In the STEP 1 trial extension, participants had lost about 17.3 percent of body weight at week 68 on semaglutide 2.4 mg. One year after the medication and lifestyle intervention were withdrawn, mean weight loss from baseline had returned to about 5.6 percent, which means roughly two thirds of the lost weight had been regained. Individual results vary substantially.
Why does weight come back after stopping GLP-1?
GLP-1 receptor agonists reduce appetite and food intake by acting on satiety and reward pathways. When the medication is stopped, those signals fade over subsequent weeks, appetite returns, and the body's tendency to defend a higher weight set point reasserts itself. Because the drug manages an ongoing biological drive rather than resetting it permanently, the benefit is largely present only while the medication is active.
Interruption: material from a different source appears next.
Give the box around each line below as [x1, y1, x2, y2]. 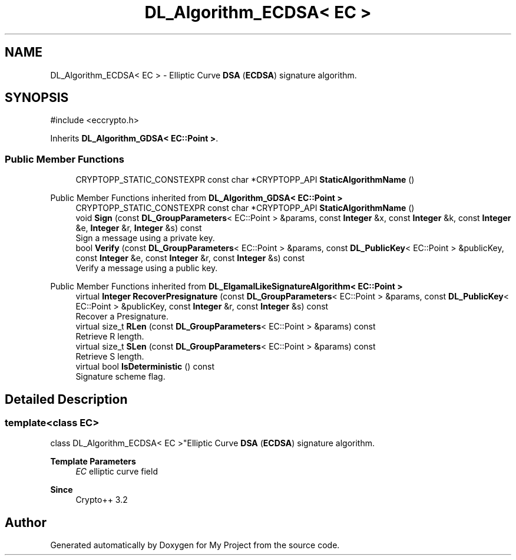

Does stopping tirzepatide cause faster regain than semaglutide?
SURMOUNT-4 found that participants who switched from tirzepatide to placebo regained about 14 percent of body weight over the following year, while those who continued tirzepatide lost a further 5.5 percent. The magnitude of regain partly reflects how much weight had been lost during the lead in period, and direct head to head withdrawal comparisons between the two medications are limited.
Can weight regain after stopping GLP-1 be reduced?
Published research suggests that resistance training to preserve lean mass, adequate protein intake, and continued attention to sleep and activity are associated with slower regain, though none fully prevent it. Some patients and clinicians consider a gradual taper or a lower maintenance dose rather than an abrupt stop. Any change to a medication regimen should be made with a licensed provider, and individual results vary.
Is it bad to stop GLP-1 medication?
Stopping is a clinical decision that depends on the individual, and weight regain after discontinuation is a physiological response rather than a personal failure. Understanding that the medication manages an ongoing drive helps set realistic expectations. Whether to continue, taper, or stop should be discussed with a licensed provider who knows the full clinical picture.